(Beginning of Information given)
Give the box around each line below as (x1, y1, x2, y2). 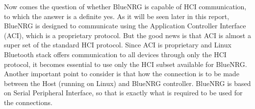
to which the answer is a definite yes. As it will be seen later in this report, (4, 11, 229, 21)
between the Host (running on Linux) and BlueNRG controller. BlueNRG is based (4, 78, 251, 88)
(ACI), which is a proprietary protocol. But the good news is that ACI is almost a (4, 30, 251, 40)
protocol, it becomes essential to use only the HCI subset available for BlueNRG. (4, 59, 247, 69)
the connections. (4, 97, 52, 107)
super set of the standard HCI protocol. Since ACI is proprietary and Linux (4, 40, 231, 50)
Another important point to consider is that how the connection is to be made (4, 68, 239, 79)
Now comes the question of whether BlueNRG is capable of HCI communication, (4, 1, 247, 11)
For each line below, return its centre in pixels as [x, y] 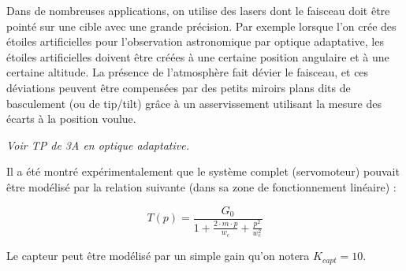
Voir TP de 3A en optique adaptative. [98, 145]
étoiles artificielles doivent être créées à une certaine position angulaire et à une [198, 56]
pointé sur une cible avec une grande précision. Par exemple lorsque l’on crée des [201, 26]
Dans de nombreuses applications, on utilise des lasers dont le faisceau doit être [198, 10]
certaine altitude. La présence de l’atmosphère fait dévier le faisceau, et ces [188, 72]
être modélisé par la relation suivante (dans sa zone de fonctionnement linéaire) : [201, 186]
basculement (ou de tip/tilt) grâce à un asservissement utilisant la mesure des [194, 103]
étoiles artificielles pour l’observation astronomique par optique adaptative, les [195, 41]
(End of Information given)
(Beginning of Information given)
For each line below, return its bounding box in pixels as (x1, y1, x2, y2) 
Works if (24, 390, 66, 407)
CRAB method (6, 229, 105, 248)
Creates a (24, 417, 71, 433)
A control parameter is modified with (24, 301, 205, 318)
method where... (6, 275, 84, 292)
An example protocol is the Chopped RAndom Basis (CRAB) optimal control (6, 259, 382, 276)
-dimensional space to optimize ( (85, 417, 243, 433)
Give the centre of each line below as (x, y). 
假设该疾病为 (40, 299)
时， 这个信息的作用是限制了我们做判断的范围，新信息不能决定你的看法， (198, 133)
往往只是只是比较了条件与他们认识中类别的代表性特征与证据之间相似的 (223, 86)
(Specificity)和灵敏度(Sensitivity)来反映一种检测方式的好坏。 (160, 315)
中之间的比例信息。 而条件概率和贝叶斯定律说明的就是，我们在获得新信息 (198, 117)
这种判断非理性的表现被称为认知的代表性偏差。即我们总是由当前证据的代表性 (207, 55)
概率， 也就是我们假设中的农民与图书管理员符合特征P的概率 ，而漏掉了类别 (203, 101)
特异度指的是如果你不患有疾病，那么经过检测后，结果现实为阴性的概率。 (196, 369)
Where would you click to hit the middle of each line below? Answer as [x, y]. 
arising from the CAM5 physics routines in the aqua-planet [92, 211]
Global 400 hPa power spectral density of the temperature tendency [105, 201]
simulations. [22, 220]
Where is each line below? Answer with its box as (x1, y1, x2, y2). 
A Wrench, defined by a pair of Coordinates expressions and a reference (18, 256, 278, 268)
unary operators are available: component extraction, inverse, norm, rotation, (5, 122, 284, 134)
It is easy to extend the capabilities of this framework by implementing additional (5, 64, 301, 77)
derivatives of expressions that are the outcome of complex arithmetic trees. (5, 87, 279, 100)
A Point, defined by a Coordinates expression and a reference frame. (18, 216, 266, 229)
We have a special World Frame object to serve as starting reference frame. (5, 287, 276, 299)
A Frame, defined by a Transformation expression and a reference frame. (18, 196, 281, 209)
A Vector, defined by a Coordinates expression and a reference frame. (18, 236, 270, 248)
(End of Information given)
(Beginning of Information given)
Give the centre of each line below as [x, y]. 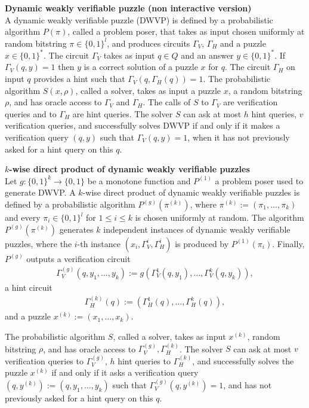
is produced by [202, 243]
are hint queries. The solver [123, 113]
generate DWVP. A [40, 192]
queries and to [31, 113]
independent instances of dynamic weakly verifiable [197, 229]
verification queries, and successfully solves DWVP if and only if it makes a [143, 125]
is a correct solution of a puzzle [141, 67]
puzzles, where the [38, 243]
(End of Information given)
Exercise for the records above: copy only the lines from the one with "Give the box" to the one with "(ACI), which is", both ends kept, and drop the pictures.

Written solution
Give the box around each line below as (x1, y1, x2, y2). 
to which the answer is a definite yes. As it will be seen later in this report, (4, 11, 229, 21)
between the Host (running on Linux) and BlueNRG controller. BlueNRG is based (4, 78, 251, 88)
(ACI), which is a proprietary protocol. But the good news is that ACI is almost a (4, 30, 251, 40)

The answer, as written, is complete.